------ Data under study ------
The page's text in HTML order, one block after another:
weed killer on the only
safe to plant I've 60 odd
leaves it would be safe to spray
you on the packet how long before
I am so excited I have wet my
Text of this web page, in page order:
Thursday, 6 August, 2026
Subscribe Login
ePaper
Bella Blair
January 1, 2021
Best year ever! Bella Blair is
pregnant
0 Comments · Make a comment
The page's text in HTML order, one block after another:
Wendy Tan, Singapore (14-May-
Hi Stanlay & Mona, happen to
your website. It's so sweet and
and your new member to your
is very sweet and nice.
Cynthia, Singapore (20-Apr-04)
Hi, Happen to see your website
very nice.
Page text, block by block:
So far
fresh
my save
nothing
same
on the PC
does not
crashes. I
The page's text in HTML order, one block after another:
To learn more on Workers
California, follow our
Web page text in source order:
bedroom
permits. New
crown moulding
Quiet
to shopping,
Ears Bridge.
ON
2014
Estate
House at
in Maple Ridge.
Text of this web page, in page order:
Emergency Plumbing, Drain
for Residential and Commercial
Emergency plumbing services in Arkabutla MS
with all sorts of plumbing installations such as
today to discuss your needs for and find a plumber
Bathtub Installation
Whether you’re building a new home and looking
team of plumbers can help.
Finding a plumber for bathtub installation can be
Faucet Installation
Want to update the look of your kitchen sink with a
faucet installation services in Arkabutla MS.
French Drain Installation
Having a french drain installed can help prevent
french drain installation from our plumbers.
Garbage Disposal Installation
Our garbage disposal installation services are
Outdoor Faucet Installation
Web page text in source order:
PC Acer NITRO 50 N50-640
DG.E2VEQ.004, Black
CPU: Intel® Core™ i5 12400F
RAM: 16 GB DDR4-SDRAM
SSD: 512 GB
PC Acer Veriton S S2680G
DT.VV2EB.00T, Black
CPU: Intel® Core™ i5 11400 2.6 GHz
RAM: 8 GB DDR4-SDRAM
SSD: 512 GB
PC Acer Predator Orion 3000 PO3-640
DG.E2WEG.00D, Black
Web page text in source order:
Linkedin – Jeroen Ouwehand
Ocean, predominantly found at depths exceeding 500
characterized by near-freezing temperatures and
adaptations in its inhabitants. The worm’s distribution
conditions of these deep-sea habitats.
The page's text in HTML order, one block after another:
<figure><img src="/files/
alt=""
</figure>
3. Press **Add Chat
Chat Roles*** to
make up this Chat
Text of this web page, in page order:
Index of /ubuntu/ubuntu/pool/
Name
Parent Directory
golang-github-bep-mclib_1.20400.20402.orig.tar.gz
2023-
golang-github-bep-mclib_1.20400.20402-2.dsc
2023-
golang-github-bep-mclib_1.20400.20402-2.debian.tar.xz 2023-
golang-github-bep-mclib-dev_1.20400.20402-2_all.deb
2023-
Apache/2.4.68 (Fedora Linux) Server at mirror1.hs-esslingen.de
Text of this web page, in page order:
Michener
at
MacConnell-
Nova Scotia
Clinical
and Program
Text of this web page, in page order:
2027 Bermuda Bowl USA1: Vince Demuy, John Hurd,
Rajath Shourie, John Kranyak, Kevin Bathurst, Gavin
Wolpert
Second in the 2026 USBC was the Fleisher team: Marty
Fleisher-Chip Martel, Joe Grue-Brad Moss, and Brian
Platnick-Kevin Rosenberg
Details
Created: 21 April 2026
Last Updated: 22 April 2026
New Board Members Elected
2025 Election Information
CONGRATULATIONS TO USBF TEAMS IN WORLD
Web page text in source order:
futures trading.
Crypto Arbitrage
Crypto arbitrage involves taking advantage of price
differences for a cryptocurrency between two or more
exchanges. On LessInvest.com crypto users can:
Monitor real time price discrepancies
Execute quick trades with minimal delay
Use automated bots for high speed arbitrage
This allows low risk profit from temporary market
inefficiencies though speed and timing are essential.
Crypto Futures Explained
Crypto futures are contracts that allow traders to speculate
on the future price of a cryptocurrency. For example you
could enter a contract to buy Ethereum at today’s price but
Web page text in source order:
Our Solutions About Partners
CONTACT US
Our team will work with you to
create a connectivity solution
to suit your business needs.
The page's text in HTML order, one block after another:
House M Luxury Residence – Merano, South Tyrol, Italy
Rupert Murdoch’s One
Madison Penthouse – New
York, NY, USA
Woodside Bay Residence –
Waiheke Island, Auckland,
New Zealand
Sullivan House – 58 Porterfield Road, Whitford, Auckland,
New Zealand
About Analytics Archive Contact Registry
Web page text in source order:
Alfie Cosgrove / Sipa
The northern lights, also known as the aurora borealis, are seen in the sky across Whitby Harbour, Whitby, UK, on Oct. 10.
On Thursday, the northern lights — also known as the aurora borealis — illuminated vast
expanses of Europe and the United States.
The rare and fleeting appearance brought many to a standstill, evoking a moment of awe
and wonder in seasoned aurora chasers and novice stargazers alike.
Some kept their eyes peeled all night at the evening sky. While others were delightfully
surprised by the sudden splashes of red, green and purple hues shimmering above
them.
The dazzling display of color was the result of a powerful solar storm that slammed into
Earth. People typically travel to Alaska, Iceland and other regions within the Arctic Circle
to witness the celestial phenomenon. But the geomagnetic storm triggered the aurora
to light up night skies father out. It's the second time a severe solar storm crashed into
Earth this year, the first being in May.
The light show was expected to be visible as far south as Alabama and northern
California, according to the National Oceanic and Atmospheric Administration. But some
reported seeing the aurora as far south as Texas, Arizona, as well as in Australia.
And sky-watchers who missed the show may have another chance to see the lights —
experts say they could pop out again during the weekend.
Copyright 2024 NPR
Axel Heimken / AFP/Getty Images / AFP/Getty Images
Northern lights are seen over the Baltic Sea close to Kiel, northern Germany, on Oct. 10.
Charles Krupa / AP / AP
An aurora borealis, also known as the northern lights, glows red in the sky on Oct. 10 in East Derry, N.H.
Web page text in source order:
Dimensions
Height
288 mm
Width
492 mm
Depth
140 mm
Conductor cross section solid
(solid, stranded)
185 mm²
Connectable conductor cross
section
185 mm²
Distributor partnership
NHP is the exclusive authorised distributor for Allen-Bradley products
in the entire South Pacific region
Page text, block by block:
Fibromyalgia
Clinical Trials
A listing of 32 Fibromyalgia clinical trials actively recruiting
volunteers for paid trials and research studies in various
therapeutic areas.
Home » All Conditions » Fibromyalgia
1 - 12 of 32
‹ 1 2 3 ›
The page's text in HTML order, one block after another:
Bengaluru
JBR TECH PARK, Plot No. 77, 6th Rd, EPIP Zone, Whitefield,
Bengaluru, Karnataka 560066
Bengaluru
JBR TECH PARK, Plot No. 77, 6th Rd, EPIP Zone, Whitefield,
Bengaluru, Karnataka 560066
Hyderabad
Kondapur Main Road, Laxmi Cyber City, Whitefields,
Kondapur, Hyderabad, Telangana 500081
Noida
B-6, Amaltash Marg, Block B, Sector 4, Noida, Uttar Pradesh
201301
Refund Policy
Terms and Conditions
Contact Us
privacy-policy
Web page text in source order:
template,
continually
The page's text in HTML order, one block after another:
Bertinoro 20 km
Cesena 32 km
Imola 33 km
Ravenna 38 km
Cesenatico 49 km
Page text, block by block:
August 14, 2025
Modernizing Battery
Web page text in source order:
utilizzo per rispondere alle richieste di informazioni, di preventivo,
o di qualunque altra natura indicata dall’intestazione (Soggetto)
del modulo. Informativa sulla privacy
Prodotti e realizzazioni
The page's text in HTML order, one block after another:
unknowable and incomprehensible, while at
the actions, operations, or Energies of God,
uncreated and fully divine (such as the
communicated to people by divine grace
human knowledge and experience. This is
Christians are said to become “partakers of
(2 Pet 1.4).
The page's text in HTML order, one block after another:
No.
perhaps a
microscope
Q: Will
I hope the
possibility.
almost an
------
The problem
When a line of the records holds the word "solid", copy that line.

Response to the task
Conductor cross section solid
(solid, stranded)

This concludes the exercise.